En principe, aucune TVA ne s’applique à ces jetons, sauf si les prestations se rapprochent de services professionnels.

La rémunération doit être raisonnable, conforme à la taille et aux capacités de l’ASBL. Une rémunération excessive pourrait remettre en cause le caractère désintéressé de l’ASBL et entraîner une requalification à l’ISoc[1].

Exemple : Un administrateur d’une petite ASBL locale, actif à titre bénévole, décide de facturer 10.000 EUR/an. Cela crée un risque de requalification de l’ASBL à l’impôt des sociétés pour rémunération non proportionnée.


3. Des prestations en dehors du mandat : à condition de les distinguer strictement

Un administrateur peut cumuler son mandat avec des prestations rémunérées pour l’ASBL (consultance, coordination, animation, etc.) sous certaines conditions :

  • il doit exister un contrat distinct (de travail ou de prestation de services) ;
  • la mission ne peut pas être en lien direct avec la fonction d’administrateur ;
  • l’organe d’administration doit délibérer sans la participation de l’intéressé (conflit d’intérêt).

Exemple : Un administrateur, également expert IT, est chargé de la migration du site web de l’ASBL. Il peut être rémunéré sur base d’un contrat spécifique, mais cette mission ne doit pas être confondue avec la gestion générale de l’association.

En cas de contrat de travail, il faut prouver une véritable subordination (instructions, horaires, contrôle). À défaut, une requalification en travail indépendant est possible avec régularisation URSSAF à la clé.

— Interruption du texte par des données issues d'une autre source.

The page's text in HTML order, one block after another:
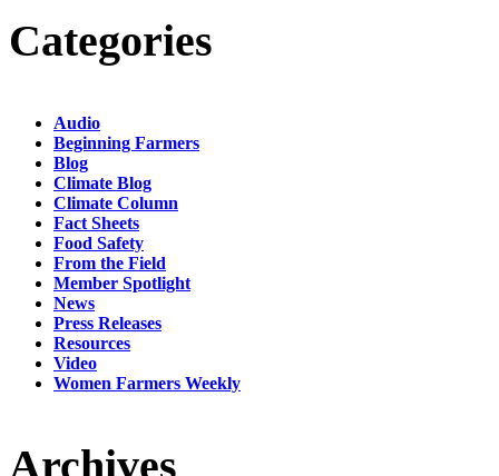
Categories
Audio
Beginning Farmers
Blog
Climate Blog
Climate Column
Fact Sheets
Food Safety
From the Field
Member Spotlight
News
Press Releases
Resources
Video
Women Farmers Weekly
Archives
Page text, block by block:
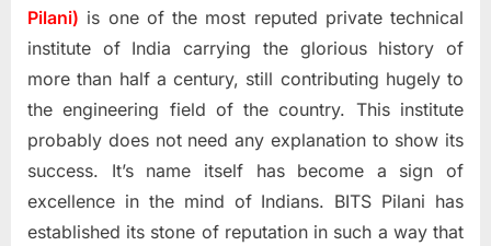
of
Pilani
(BITS
Pilani)
Pilani) is one of the most reputed private technical
institute of India carrying the glorious history of
more than half a century, still contributing hugely to
the engineering field of the country. This institute
probably does not need any explanation to show its
success. It’s name itself has become a sign of
excellence in the mind of Indians. BITS Pilani has
established its stone of reputation in such a way that
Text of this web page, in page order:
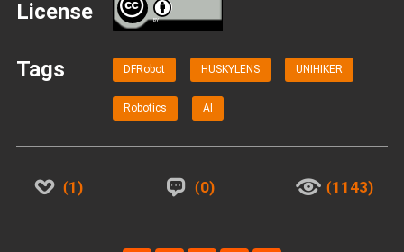
License BY
Tags DFRobot HUSKYLENS UNIHIKER
Robotics AI
1 0 1143
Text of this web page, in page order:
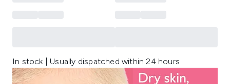
In stock | Usually dispatched within 24 hours
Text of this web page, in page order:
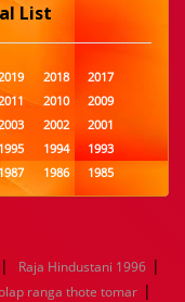
List
2018
2017
2010
2009
2002
2001
1995 1994
1993
1986
1985
1978
1977
1955 1954
1953
1946
1945
| Raja Hindustani 1996 |
ranga thote tomar |
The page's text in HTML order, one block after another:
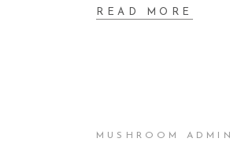
READ MORE
MUSHROOM ADMIN
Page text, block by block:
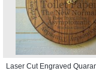
Laser Cut Engraved

4. Qui décide et comment ?

  • La rémunération du mandat est de la compétence exclusive de l’assemblée générale, par statuts ou décision ad hoc.
  • La rémunération des prestations spécifiques (hors mandat) est du ressort de l’organe d’administration. La délibération doit respecter les règles de conflit d’intérêt (art. 9:8 CSA).

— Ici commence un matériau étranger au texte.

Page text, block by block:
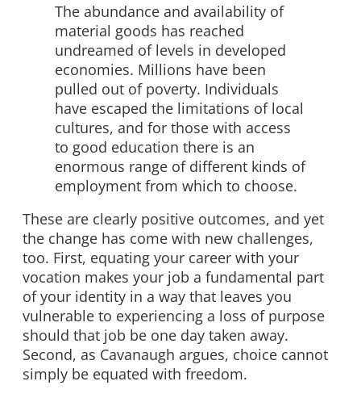
The abundance and availability of
material goods has reached
undreamed of levels in developed
economies. Millions have been
pulled out of poverty. Individuals
have escaped the limitations of local
cultures, and for those with access
to good education there is an
enormous range of different kinds of
employment from which to choose.
These are clearly positive outcomes, and yet
the change has come with new challenges,
too. First, equating your career with your
vocation makes your job a fundamental part
of your identity in a way that leaves you
vulnerable to experiencing a loss of purpose
should that job be one day taken away.
Second, as Cavanaugh argues, choice cannot
simply be equated with freedom.
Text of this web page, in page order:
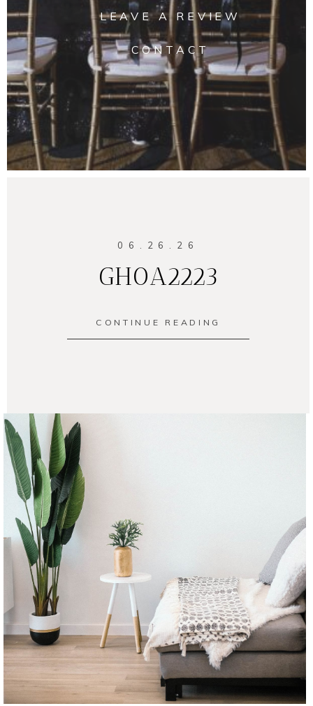
LEAVE A REVIEW
CONTACT
06.26.26
GH0A2223
CONTINUE READING

Conclusion : éthique, transparence et proportionnalité avant tout

Rémunérer un administrateur d’ASBL est possible, mais exige une vigilance extrême sur les modalités, les montants et les démarches formelles. La prudence commande :

  • d’évaluer la mission et le contexte (taille, budget, gouvernance) ;
  • d’assurer une distinction nette entre mandat et prestations ;
  • de documenter toute décision dans des PV conformes.

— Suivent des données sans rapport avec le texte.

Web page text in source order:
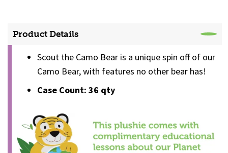
Product Details
Scout the Camo Bear is a unique spin off of our
Camo Bear, with features no other bear has!
Case Count: 36 qty
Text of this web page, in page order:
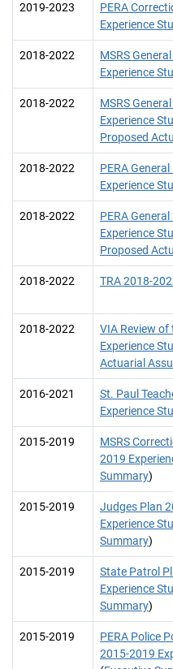
2019-2023
PERA
Experience
2018-2022
MSRS
Experience
2018-2022
MSRS
Experience
Proposed
2018-2022
PERA
Experience
2018-2022
PERA
Experience
Proposed
2018-2022 TRA 2018-
2018-2022
VIA Review of
Experience
Actuarial
2016-2021
St. Paul
Experience
2015-2019
MSRS
2019
Summary)
2015-2019
Judges Plan
Experience
Summary)
2015-2019
State Patrol
Experience
Summary)
2015-2019
PERA Police
2015-2019

Un accompagnement comptable et juridique est essentiel pour éviter des requalifications fiscales ou sociales nuisibles à l’association.



[1] Voir question parlementaire n°366 du 13 mai 2020 ; art. 1 et 220 CIR 92 ; art. 45, §1er, Code TVA ; art. 9:8 CSA ; Cass., 25 nov. 2022, F.21.0135.N ; Circulaire 2017/C/64 du 12.10.2017.